*** Extracted data Section Begins ***

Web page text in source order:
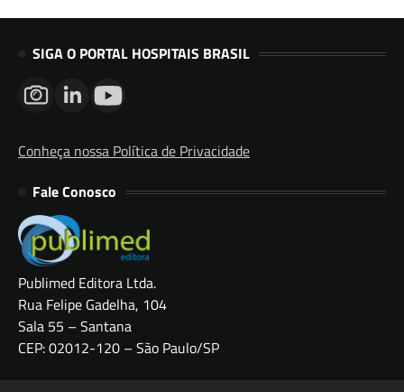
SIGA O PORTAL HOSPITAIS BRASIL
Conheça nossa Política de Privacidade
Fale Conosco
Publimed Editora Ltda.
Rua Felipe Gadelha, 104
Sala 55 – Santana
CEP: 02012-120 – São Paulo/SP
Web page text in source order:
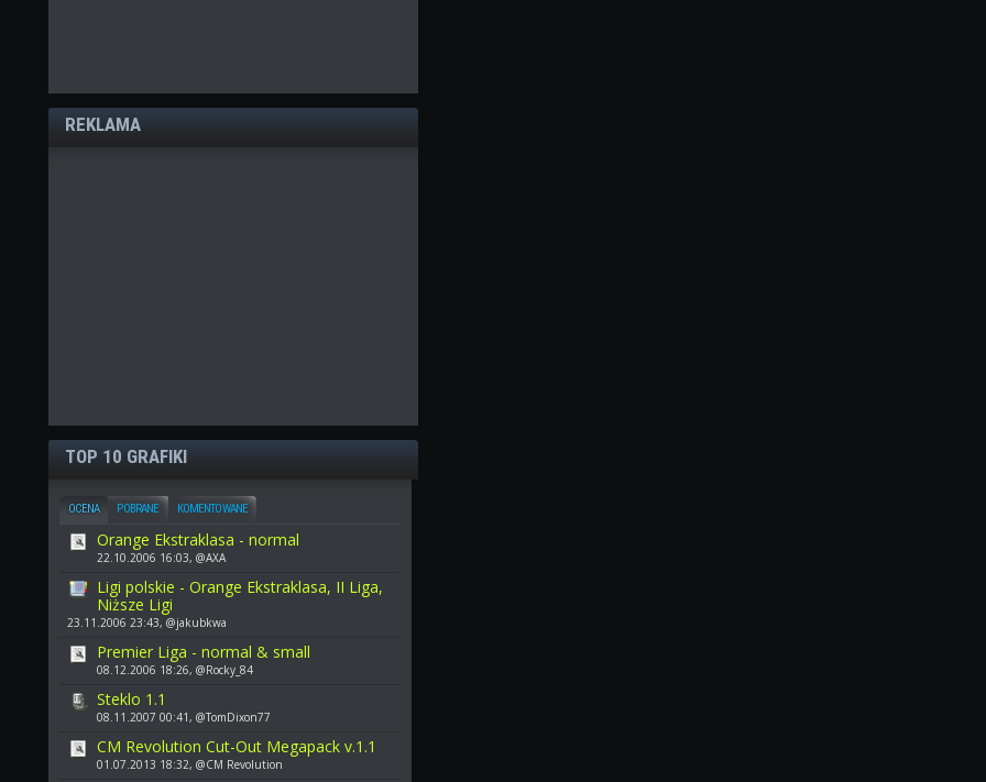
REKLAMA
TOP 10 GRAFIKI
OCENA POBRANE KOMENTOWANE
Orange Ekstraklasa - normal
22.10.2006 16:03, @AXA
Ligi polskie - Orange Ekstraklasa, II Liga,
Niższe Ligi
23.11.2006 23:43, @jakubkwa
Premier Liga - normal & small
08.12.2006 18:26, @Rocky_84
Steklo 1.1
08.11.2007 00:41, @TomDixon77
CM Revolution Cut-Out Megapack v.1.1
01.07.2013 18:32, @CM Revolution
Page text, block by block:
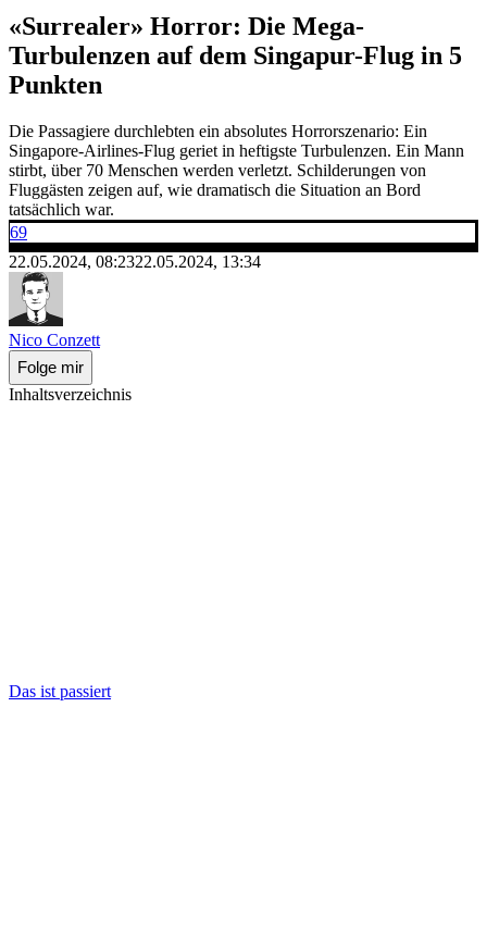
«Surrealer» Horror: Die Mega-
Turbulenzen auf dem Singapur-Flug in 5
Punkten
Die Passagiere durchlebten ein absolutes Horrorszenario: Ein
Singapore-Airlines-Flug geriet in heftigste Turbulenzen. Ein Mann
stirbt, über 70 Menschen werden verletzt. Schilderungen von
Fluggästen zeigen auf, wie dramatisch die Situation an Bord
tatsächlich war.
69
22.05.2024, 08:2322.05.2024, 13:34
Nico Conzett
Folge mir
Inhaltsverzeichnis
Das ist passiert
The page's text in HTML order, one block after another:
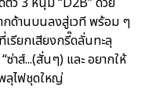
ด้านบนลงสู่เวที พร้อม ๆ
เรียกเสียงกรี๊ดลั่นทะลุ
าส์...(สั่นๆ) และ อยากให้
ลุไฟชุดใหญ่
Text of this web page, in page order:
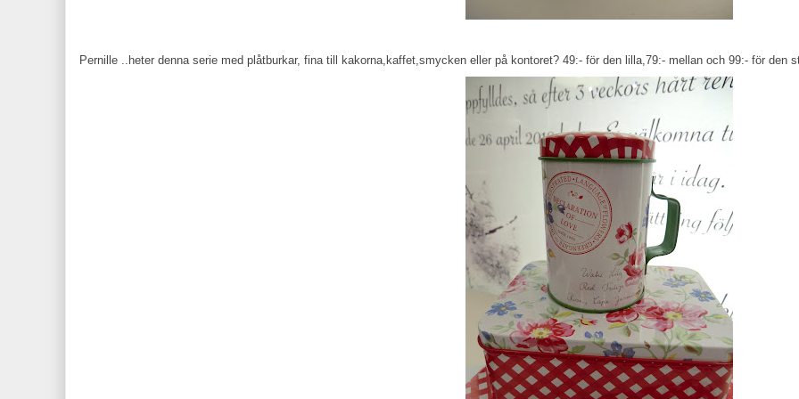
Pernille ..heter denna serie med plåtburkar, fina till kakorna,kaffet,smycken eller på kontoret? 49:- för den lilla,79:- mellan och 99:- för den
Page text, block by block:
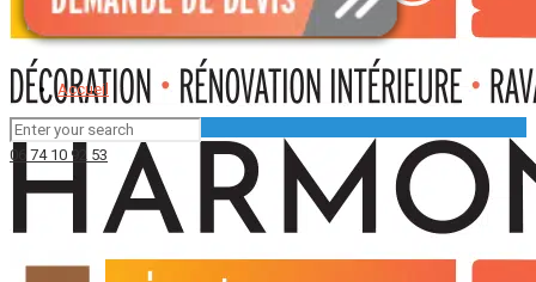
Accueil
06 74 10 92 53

*** Extracted data Section Ends ***

* [Exercise details] Pictures aside, repeat each entry in full and without change.

* [Response below]
Web page text in source order:
SIGA O PORTAL HOSPITAIS BRASIL
Conheça nossa Política de Privacidade
Fale Conosco
Publimed Editora Ltda.
Rua Felipe Gadelha, 104
Sala 55 – Santana
CEP: 02012-120 – São Paulo/SP
Web page text in source order:
REKLAMA
TOP 10 GRAFIKI
OCENA POBRANE KOMENTOWANE
Orange Ekstraklasa - normal
22.10.2006 16:03, @AXA
Ligi polskie - Orange Ekstraklasa, II Liga,
Niższe Ligi
23.11.2006 23:43, @jakubkwa
Premier Liga - normal & small
08.12.2006 18:26, @Rocky_84
Steklo 1.1
08.11.2007 00:41, @TomDixon77
CM Revolution Cut-Out Megapack v.1.1
01.07.2013 18:32, @CM Revolution
Page text, block by block:
«Surrealer» Horror: Die Mega-
Turbulenzen auf dem Singapur-Flug in 5
Punkten
Die Passagiere durchlebten ein absolutes Horrorszenario: Ein
Singapore-Airlines-Flug geriet in heftigste Turbulenzen. Ein Mann
stirbt, über 70 Menschen werden verletzt. Schilderungen von
Fluggästen zeigen auf, wie dramatisch die Situation an Bord
tatsächlich war.
69
22.05.2024, 08:2322.05.2024, 13:34
Nico Conzett
Folge mir
Inhaltsverzeichnis
Das ist passiert
The page's text in HTML order, one block after another:
ด้านบนลงสู่เวที พร้อม ๆ
เรียกเสียงกรี๊ดลั่นทะลุ
าส์...(สั่นๆ) และ อยากให้
ลุไฟชุดใหญ่
Text of this web page, in page order:
Pernille ..heter denna serie med plåtburkar, fina till kakorna,kaffet,smycken eller på kontoret? 49:- för den lilla,79:- mellan och 99:- för den
Page text, block by block:
Accueil
06 74 10 92 53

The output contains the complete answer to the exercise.